Section 9. Severable Provisions. The provisions of this Agreement are
severable and the invalidity of any one or more provisions shall not affect the
validity of any other provision. In the event that a court of competent
jurisdiction shall determine that any provision of this Agreement or the
application thereof is unenforceable in whole or in part because of the duration
or scope thereof, the parties hereto agree that said court in making such
determination shall have the power to reduce the duration and scope of such
provision to the extent necessary to make it enforceable, and that the Agreement
in its reduced form shall be valid and enforceable to the full extent permitted
by law.
Section 10. Notices. All notices hereunder, to be effective, shall be in
writing and shall be delivered by hand or mailed by certified mail, postage and
fees prepaid, as follows:
If to the Company: Space Systems/Loral, Inc.

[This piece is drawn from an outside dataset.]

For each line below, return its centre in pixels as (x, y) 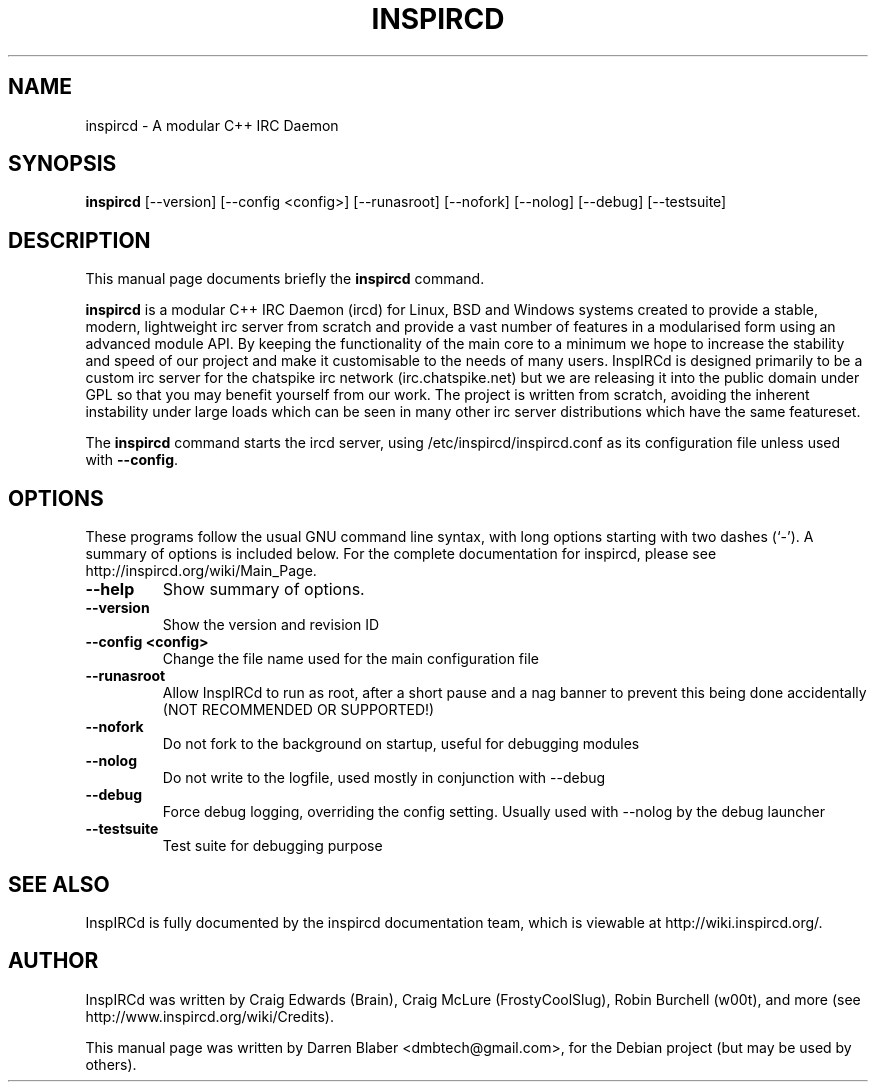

c/o Loral Space & Communications Inc.
000 Xxxxx Xxxxxx
Xxx Xxxx, Xxx Xxxx 00000
Attention: General Counsel
If to the Executive: C. Xxxxxxx XxXxxx
00000 Xxxxxxx Xxxxxx
Xxxxxxx, XX
or to such other address as a party may notify the other pursuant to a notice
given in accordance with this Section 10. All notices to any person shall be
deemed given when actually received by the person.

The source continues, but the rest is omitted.